Holly, I have said I was going to lose weight so many times only to turn around and disappoint myself with yet another failed attempt. I, like you, finally got sick and tired of being sick and tired. It gets so old so fast.
My moment of "WTH have I been doing to myself" came when I absolutely knew I could no longer avoid going to the doctor. I wasn't haveing problems but I knew I had three teenage daughters who depend on me and I couldn't not be here for them. I also knew that if I was going to go to the doctor to get healthy, I couldn't not do as he advised otherwise, why bother?
I went in to my initial visit in a state of distress. I was crying, depressed, upset, scared and yet strangely happy that I had finally taken that step. I needed that step. I came home from that visit investigating WLS. I am still learning about the different WLS BUT I also know that it's not what I want until it is an ABSOLUTE last resort. So, I have taken a lot of what I have learned about how WLS patients eat after surgery and employed many many aspects of it. I am not perfect at it and I have days when I come no where close to mimicking their eating styles BUT I'm learning. I would rather learn with my insides intact than to go through the surgery and realize I don't know **** and put weight back on because I was never able to get my eating habits under control.
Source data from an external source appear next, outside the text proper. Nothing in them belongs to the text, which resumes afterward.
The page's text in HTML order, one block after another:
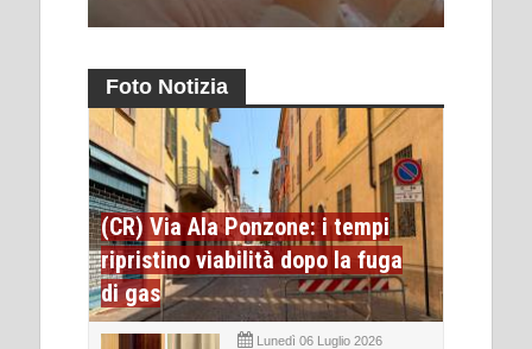
Foto Notizia
(CR) Via Ala Ponzone: i tempi
ripristino viabilità dopo la fuga
di gas
Lunedì 06 Luglio 2026
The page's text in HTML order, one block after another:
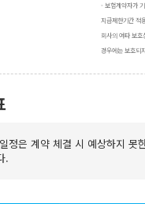
- 보험계약자가
지급제한기간 적
회사의 여타 보
경우에는 보호되
정은 계약 체결 시 예상하지 못
.

Holly, one day soon, you will reach that point that you say, "The hell with everyone else. I have to do this. I am going to do this. I will do this and I will NEVER turn back." We are with you girl day or night.
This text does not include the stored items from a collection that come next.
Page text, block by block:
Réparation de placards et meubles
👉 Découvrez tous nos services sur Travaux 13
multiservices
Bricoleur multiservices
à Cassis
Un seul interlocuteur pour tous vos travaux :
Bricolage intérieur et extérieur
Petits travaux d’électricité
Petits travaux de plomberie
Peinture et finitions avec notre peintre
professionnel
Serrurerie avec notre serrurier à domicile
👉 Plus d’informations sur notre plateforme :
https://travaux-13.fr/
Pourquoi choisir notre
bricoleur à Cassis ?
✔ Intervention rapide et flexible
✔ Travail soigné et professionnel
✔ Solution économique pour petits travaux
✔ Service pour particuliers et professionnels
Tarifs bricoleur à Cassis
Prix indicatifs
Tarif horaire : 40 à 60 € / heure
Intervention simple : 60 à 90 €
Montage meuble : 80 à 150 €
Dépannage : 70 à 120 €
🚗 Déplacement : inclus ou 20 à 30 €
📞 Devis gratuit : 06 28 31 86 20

You can take from every experience what it has to offer you. And you cannot be defeated if you just keep taking one breath followed by another. (O.W.)
Holly,
Happy 40th Birthday... now this is the best time of your life!! there is were you get better...
So, now you start the diet and lose what you can for that dr appt. Being upset and disappointed with yourself isnt going to help you now, its got you to you to realize time flies...
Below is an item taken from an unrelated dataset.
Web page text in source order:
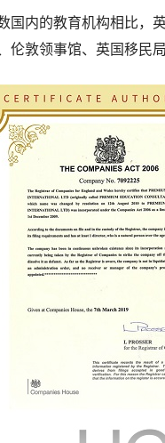
国内的教育机构相比，
伦敦领事馆、英国移民
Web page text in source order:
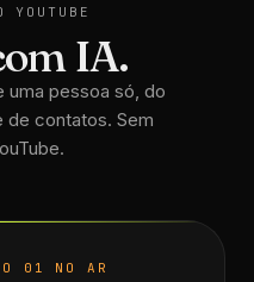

I also understand what you feel, been there, today I am waiting for surgery Tuesday. I am on the pre op diet. Everywhere you look its about food.
I have given up drinking, acoholism does run in my family. I have given up smoking, but I havent been able to give up food. Food is an easier drug to get and one that we have to feed our bodies. One we have to learn to control, not one we can just give up.
Society doesnt make it easy, with all the adverizments and the go biggie at Wendys, MCD's, etc.
I think we all have had those Mondays, next days of starting the diets and exercise.
You are not alone here, there are many people, including me.